The point is that Peter Jackson's ascension into becoming one of the most important blockbuster filmmakers at the turn of the millennium is baffling in the context of his early work, especially once you see Meet the Feebles. Some of his inventive camera work is in there, but nothing during the film's runtime even remotely suggests the legitimate filmmaking chops that would develop later in his career, let alone two movies from this one.
Meet the Feebles has a lot of plot for its roughly ninety-minute runtime, but almost all of it is in service of jokes. The overall plot is thin as they come and the film has less of a three-act structure and more of a vignette feel that makes the film feel a lot longer than it actually is. To condense though, "Meet the Feebles" is the name of a variety show television program in a world of creatures that all look like Muppets. A despicable walrus named Bletch is in charge of the whole operation as he double crosses lovers, stars of the show, and his own henchmen that are deeply involved in pornography and the illegal drug trade.
No, you didn't read any of that wrong, and the pornography bits aren't even the most disgusting parts of the movie. Between a heroin addicted frog who served in Vietnam to and rabbit who might have AIDS, the movie goes for the throat in terms of shock humor. It all looks gross, appearing to be shot on the cheapest, grimiest film stock in New Zealand. You will see an obese hippopotamus in lingerie. You will see the walrus getting a blowjob from a siamese cat. And the less said about a tabloid reporter that's a housefly, the better. It's so deeply unpleasant, so horrific, that it all almost becomes delirious to watch.

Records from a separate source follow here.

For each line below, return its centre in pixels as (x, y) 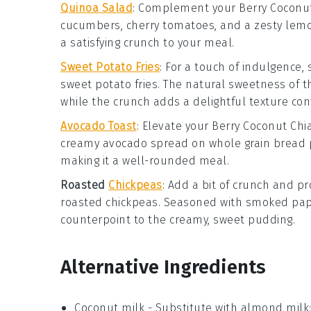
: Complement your (186, 8)
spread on (178, 144)
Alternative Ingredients (163, 267)
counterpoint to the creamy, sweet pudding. (178, 220)
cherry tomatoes (170, 26)
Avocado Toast (99, 126)
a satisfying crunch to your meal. (148, 43)
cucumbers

The reason I say "almost" is because this film is not for everyone. At all. Several of the jokes are truly despicable, and a few lean hard into racial stereotypes that feel at odds with damn near everything in the movie. But as an examination of a director's progression in his career, it's kind of a "must-watch" for film geeks. Some of Peter Jackson's signatures (extreme dutch angles, wiper shots, stark horror lighting) are on display and you can see the development of his visual language.

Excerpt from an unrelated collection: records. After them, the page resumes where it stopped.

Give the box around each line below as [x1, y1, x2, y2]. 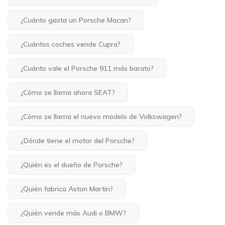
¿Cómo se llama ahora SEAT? [21, 88, 115, 97]
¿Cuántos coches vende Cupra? [21, 40, 121, 49]
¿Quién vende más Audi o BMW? [21, 208, 126, 218]
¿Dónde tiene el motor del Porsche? [21, 136, 135, 146]
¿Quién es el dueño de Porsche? [21, 160, 123, 170]
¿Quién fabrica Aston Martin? [21, 184, 113, 194]
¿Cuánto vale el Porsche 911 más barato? [21, 64, 154, 73]
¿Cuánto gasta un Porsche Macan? [21, 16, 131, 25]
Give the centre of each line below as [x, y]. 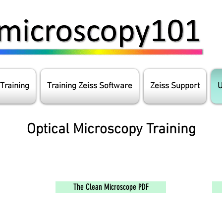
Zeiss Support [175, 86]
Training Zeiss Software [90, 86]
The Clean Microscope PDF [111, 187]
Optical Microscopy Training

I'm going to refrain from naming a lot of the film's darkest gags (you kind of have to see the last ten minutes to believe it) just in case anyone who reads this decides to watch the movie, but you can't say I didn't warn you. Meet the Feebles is the film equivalent of descending into a crypt. There are historical reasons to descend into the crypt, you might even enjoy what's in the crypt, who knows. But it's not going to be for everyone, and it's going to be unpleasant no matter what.